__TASK ITEM__. Your response should be an exact transcription of the data, images excluded.

__INFORMATION SHOWN__.
=======

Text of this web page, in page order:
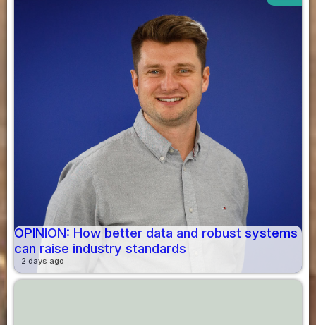
OPINION: How better data and robust systems
can raise industry standards
2 days ago
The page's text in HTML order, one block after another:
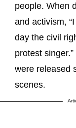
people. When
and activism,
day the civil
protest
were released
scenes.
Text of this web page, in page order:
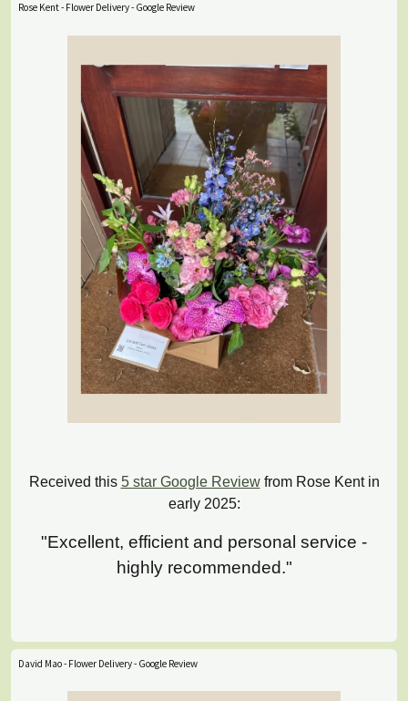
Rose Kent - Flower Delivery - Google Review
Received this 5 star Google Reviewfrom Rose Kent in
early 2025:
"Excellent, efficient and personal service -
highly recommended."
David Mao - Flower Delivery - Google Review
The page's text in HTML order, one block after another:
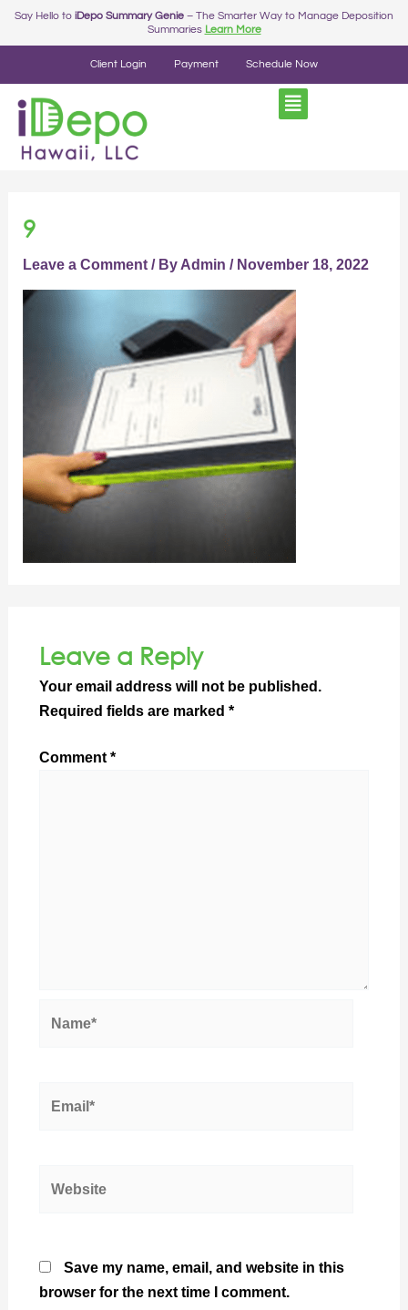
SkipSay Hello to iDepo Summary Genie – The Smarter Way to Manage Deposition
Summaries Learn More
Client Login Payment Schedule Now
9
Leave a Comment / By Admin / November 18, 2022
Leave a Reply
Your email address will not be published.
Required fields are marked *
Comment *
Save my name, email, and website in this
browser for the next time I comment.
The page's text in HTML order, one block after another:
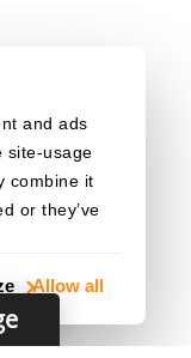
and ads
site-usage
combine it
or they’ve
Allow all
about my
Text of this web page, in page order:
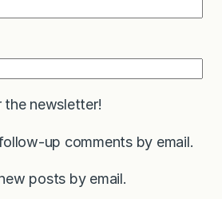
the newsletter!
up comments by email.
posts by email.
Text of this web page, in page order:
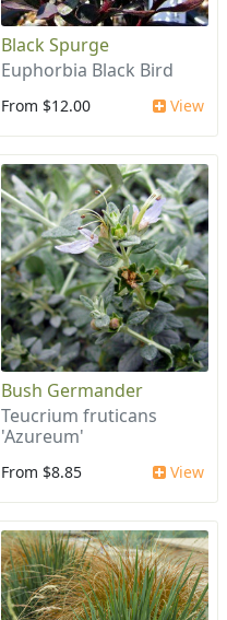
Black Spurge
Euphorbia Black Bird
From $12.00 View
Bush Germander
Teucrium fruticans
'Azureum'
From $8.85 View
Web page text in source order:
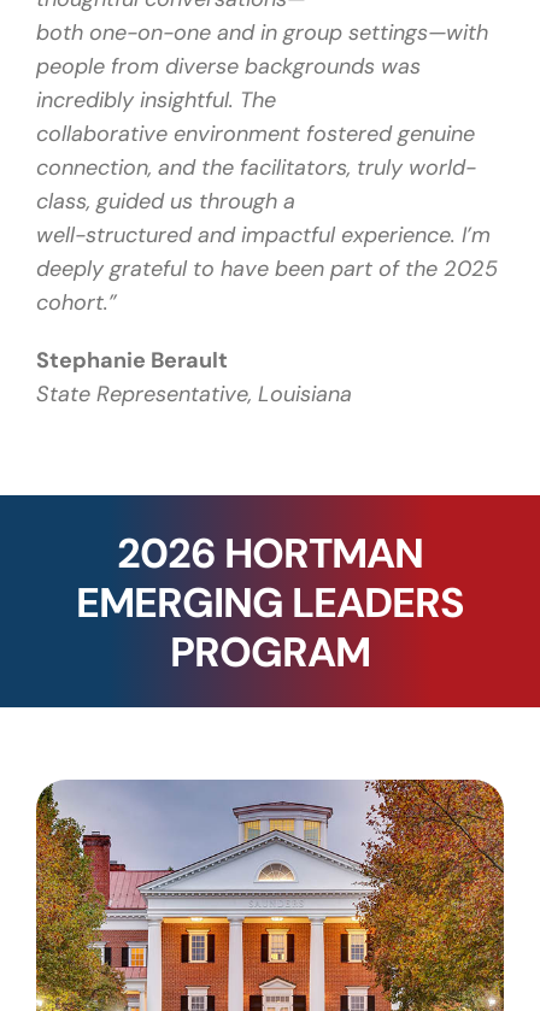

=======

__EXERCISE RESPONSE__.
Text of this web page, in page order:
OPINION: How better data and robust systems
can raise industry standards
2 days ago
The page's text in HTML order, one block after another:
people. When
and activism,
day the civil
protest
were released
scenes.
Text of this web page, in page order:
Rose Kent - Flower Delivery - Google Review
Received this 5 star Google Reviewfrom Rose Kent in
early 2025:
"Excellent, efficient and personal service -
highly recommended."
David Mao - Flower Delivery - Google Review
The page's text in HTML order, one block after another:
SkipSay Hello to iDepo Summary Genie – The Smarter Way to Manage Deposition
Summaries Learn More
Client Login Payment Schedule Now
9
Leave a Comment / By Admin / November 18, 2022
Leave a Reply
Your email address will not be published.
Required fields are marked *
Comment *
Save my name, email, and website in this
browser for the next time I comment.
The page's text in HTML order, one block after another:
and ads
site-usage
combine it
or they’ve
Allow all
about my
Text of this web page, in page order:
the newsletter!
up comments by email.
posts by email.
Text of this web page, in page order:
Black Spurge
Euphorbia Black Bird
From $12.00 View
Bush Germander
Teucrium fruticans
'Azureum'
From $8.85 View
Web page text in source order:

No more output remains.